Exercise aim. For the records below, copy exactly the span that begins at the line containing "Go to your video and" and stops after the line containing "Then [491, 32]", minus any pictures.

Source records.

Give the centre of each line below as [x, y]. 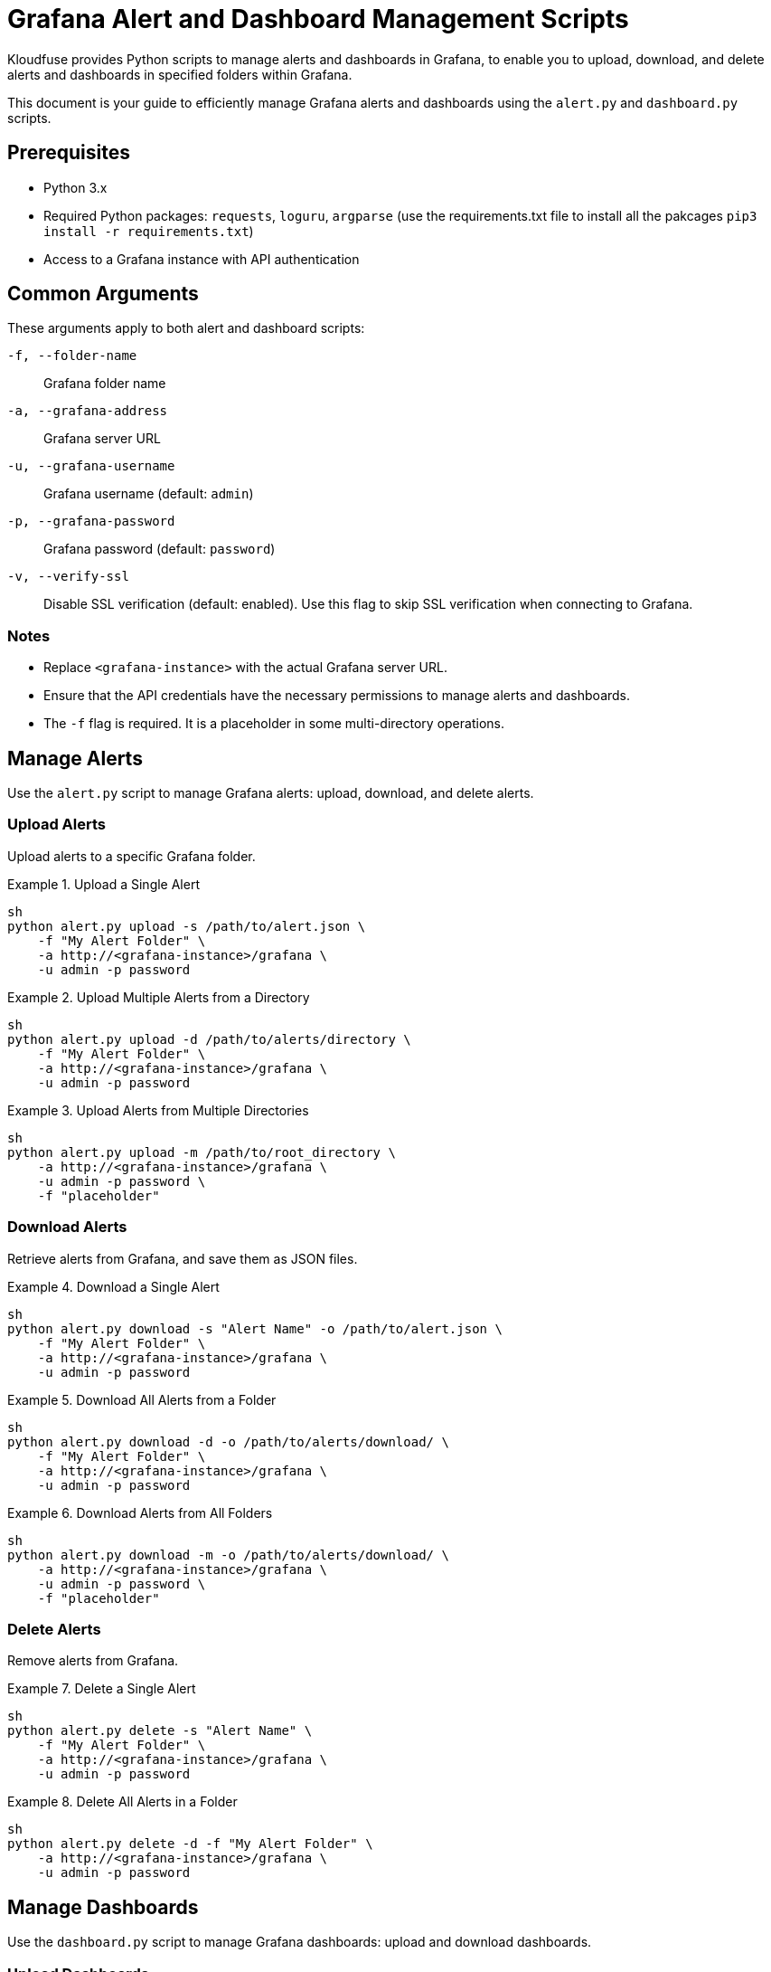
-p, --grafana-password [91, 521]
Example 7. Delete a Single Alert [102, 1689]
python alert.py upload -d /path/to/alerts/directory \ [209, 1039]
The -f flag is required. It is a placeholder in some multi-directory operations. [274, 724]
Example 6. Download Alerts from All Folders [140, 1512]
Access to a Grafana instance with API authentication [202, 259]
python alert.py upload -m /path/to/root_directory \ [202, 1152]
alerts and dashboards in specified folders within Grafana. [180, 74]
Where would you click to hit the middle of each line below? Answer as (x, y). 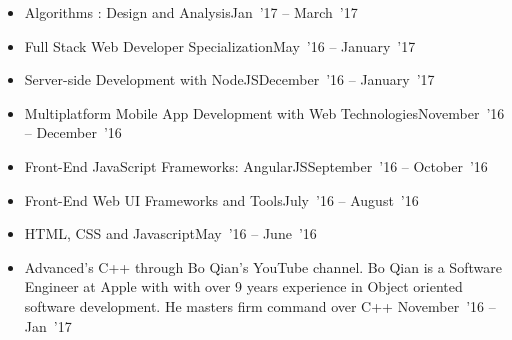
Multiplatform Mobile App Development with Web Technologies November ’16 (264, 112)
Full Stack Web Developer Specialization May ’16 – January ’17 (220, 45)
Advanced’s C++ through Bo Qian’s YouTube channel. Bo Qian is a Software (263, 266)
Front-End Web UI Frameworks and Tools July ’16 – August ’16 (221, 199)
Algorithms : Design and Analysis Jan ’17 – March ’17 (191, 12)
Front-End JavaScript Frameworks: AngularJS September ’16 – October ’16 (256, 165)
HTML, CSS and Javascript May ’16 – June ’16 (170, 233)
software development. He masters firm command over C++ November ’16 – (260, 305)
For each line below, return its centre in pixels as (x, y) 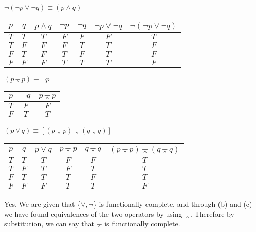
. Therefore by (212, 214)
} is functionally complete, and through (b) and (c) (173, 204)
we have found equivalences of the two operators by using (93, 214)
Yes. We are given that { (42, 204)
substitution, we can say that (49, 224)
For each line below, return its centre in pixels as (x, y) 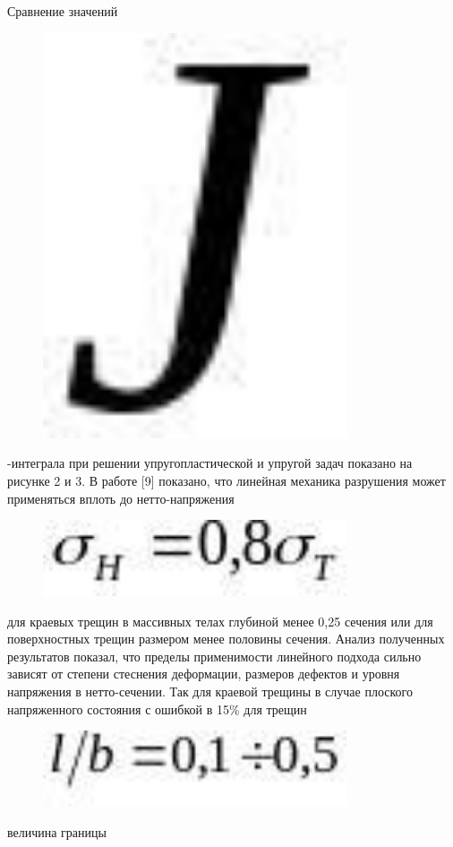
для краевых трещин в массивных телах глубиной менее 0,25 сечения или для (220, 621)
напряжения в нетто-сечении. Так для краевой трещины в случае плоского (210, 691)
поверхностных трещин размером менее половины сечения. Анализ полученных (226, 639)
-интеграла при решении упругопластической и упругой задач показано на (210, 463)
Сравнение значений (63, 11)
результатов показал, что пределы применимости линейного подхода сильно (214, 656)
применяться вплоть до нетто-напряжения (121, 498)
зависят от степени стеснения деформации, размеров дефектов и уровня (204, 674)
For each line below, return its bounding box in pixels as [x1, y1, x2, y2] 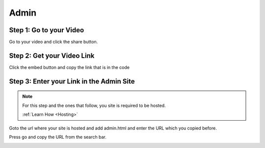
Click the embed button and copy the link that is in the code [9, 64, 130, 70]
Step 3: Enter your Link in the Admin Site [9, 77, 135, 85]
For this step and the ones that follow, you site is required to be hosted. [22, 103, 166, 108]
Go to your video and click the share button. [9, 39, 98, 45]
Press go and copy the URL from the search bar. [9, 134, 106, 140]
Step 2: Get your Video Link [9, 51, 95, 60]
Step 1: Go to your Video [9, 26, 84, 34]
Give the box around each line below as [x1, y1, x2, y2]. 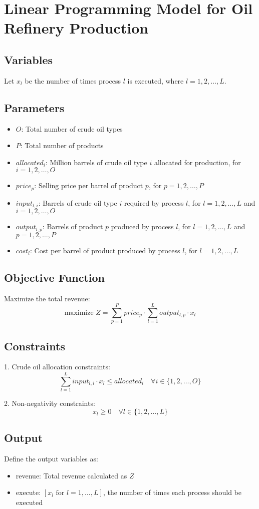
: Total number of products [20, 140, 104, 151]
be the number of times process [25, 75, 121, 86]
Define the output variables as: [4, 453, 98, 463]
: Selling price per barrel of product [34, 180, 143, 191]
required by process [124, 197, 184, 208]
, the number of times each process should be [103, 487, 241, 497]
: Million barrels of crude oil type [45, 157, 147, 167]
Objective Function [4, 269, 105, 285]
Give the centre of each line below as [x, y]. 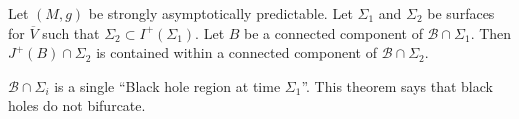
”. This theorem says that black [397, 85]
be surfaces [461, 13]
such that [71, 32]
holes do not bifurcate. [77, 105]
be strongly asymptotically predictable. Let [220, 13]
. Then [491, 32]
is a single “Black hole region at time [167, 85]
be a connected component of [333, 32]
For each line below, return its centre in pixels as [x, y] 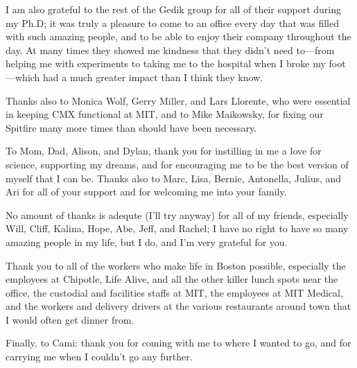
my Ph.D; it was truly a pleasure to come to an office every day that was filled [172, 23]
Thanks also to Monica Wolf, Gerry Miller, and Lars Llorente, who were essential [178, 100]
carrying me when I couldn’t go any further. [99, 357]
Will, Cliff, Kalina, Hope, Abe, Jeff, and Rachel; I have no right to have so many [177, 228]
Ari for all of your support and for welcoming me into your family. [146, 192]
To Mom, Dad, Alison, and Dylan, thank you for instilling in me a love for [164, 151]
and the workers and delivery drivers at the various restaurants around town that [178, 306]
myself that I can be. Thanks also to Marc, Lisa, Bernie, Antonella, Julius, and [174, 178]
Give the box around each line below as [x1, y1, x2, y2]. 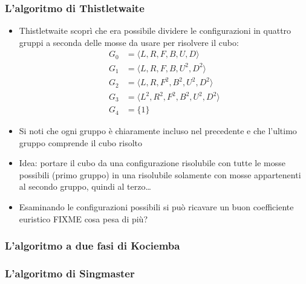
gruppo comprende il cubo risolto [19, 136, 143, 149]
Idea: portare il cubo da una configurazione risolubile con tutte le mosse [19, 157, 286, 169]
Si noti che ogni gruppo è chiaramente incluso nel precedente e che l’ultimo [19, 124, 297, 137]
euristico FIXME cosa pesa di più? [19, 212, 148, 225]
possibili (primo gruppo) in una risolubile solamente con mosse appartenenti [19, 168, 301, 181]
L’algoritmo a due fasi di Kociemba [5, 238, 180, 253]
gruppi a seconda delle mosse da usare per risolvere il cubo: [19, 36, 239, 48]
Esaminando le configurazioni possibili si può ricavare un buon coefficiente [19, 201, 294, 213]
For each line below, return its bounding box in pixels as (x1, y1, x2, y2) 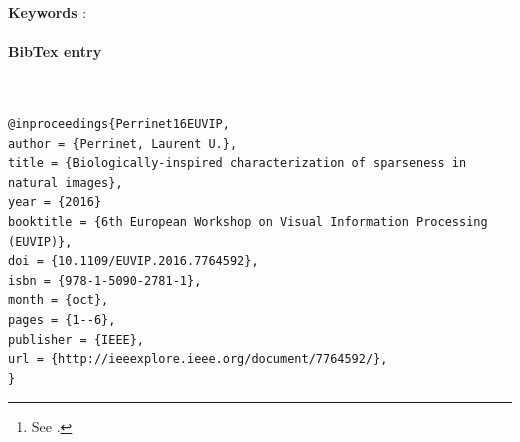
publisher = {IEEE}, (8, 332, 145, 347)
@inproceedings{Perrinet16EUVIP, (8, 116, 230, 131)
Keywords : (8, 2, 87, 22)
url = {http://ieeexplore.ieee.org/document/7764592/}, (8, 352, 388, 367)
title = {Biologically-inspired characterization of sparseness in (8, 156, 467, 171)
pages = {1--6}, (8, 312, 116, 327)
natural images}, (8, 175, 123, 190)
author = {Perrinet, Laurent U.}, (8, 136, 238, 151)
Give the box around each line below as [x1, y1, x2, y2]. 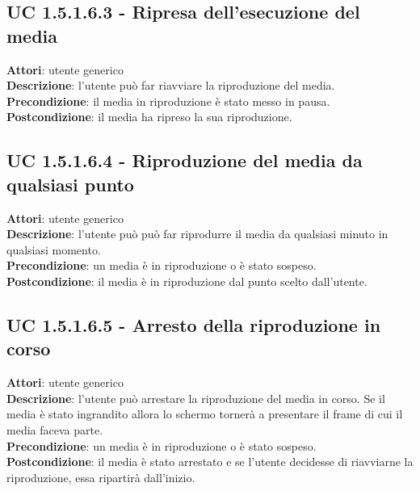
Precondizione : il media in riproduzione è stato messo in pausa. [6, 92, 330, 109]
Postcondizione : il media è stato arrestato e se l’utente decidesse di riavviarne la [6, 453, 414, 470]
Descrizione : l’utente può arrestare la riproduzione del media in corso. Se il [6, 389, 385, 406]
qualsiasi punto [6, 171, 134, 196]
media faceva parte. [6, 421, 103, 438]
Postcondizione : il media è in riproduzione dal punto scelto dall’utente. [6, 272, 367, 289]
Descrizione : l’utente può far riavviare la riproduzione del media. [6, 77, 335, 94]
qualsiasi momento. [6, 241, 101, 258]
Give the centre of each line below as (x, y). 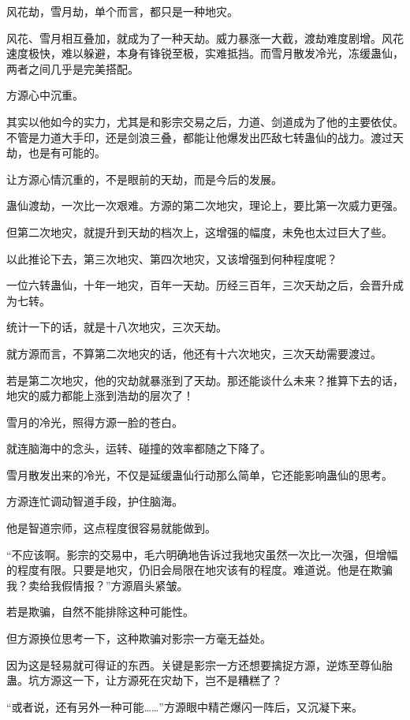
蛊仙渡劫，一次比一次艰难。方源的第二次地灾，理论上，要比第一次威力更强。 (205, 205)
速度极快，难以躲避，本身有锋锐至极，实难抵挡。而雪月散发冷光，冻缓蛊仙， (205, 53)
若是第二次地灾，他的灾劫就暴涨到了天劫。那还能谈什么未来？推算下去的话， (205, 380)
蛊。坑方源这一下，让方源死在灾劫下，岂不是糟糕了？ (144, 680)
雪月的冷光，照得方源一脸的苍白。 (95, 422)
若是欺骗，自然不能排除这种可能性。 (100, 612)
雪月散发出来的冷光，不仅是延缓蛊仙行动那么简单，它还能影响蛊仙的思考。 (199, 474)
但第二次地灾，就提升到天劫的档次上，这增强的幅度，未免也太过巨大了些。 (199, 231)
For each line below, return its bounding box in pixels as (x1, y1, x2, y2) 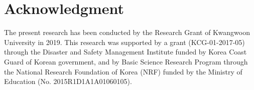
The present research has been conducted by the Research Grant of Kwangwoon (4, 27, 250, 37)
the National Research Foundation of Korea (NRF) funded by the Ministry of (4, 66, 242, 76)
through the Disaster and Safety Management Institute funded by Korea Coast (4, 46, 247, 57)
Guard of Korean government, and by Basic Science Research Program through (4, 56, 248, 66)
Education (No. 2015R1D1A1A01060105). (4, 76, 132, 86)
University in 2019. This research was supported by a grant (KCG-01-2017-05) (4, 36, 245, 47)
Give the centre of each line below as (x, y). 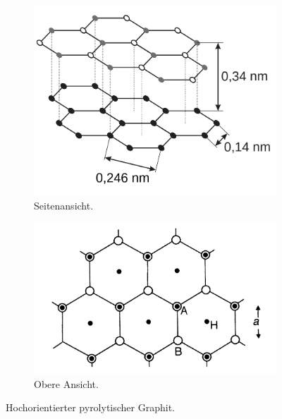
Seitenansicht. (64, 205)
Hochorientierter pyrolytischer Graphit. (91, 407)
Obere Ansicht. (66, 383)
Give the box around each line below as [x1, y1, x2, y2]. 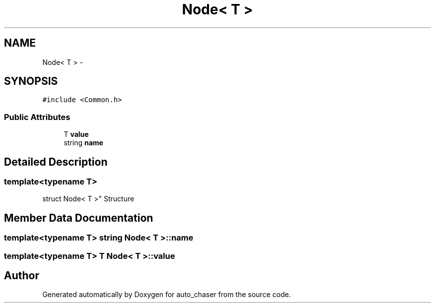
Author [4, 269, 39, 282]
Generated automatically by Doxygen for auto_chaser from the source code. [42, 290, 291, 299]
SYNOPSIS [4, 75, 58, 88]
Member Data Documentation [4, 211, 153, 224]
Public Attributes [4, 112, 71, 122]
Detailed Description [4, 155, 108, 168]
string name [64, 138, 103, 147]
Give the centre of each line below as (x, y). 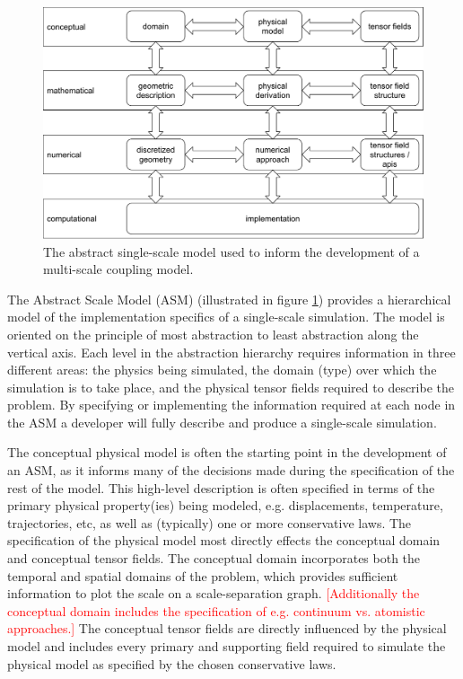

Finished task.
Go to your video and click the share button. [9, 39, 98, 45]
Press go and copy the URL from the search bar. [9, 134, 106, 140]
Step 2: Get your Video Link [9, 51, 95, 60]
Step 1: Go to your Video [9, 26, 84, 34]
Give the box around each line below as [x1, y1, x2, y2]. 
: Total number of products [20, 140, 104, 151]
be the number of times process [25, 75, 121, 86]
Define the output variables as: [4, 453, 98, 463]
: Selling price per barrel of product [34, 180, 143, 191]
required by process [124, 197, 184, 208]
, the number of times each process should be [103, 487, 241, 497]
: Million barrels of crude oil type [45, 157, 147, 167]
Objective Function [4, 269, 105, 285]
Give the centre of each line below as [x, y]. 
”. This theorem says that black [397, 85]
be surfaces [461, 13]
such that [71, 32]
holes do not bifurcate. [77, 105]
be strongly asymptotically predictable. Let [220, 13]
. Then [491, 32]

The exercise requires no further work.